§ WHAT YOU SHOULD DO: From the following material, say how many lines have "AdaNDV" in them; write only the number.

§ DATA PROVIDED:
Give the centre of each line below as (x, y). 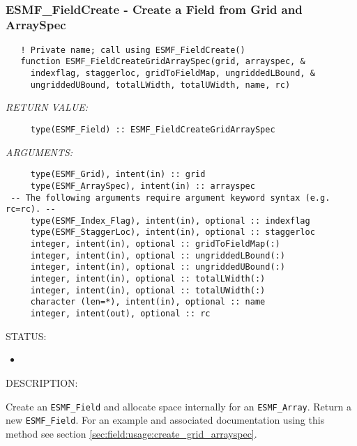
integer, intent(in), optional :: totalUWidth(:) (148, 290)
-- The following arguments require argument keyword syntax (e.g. (170, 198)
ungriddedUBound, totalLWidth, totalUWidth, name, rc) (160, 85)
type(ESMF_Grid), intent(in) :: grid (118, 175)
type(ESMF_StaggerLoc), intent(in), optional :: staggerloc (173, 232)
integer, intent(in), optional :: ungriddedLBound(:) (158, 255)
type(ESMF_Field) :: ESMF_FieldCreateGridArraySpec (153, 129)
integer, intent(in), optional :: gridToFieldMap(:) (155, 244)
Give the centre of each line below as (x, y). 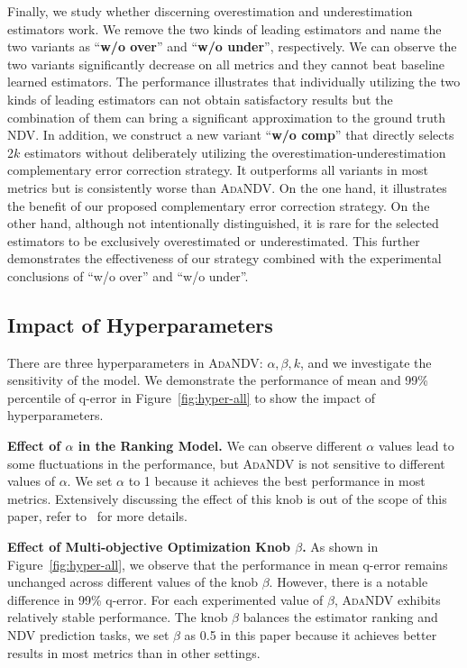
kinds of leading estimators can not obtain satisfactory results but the (200, 99)
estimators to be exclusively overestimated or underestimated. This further (214, 240)
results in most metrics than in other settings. (134, 652)
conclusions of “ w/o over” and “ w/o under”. (128, 275)
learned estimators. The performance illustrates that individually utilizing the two (234, 82)
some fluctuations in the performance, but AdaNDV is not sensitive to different (226, 463)
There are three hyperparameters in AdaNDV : (135, 362)
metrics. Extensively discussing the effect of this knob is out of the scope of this (227, 498)

§ OUTPUT FOR THIS EXERCISE: 2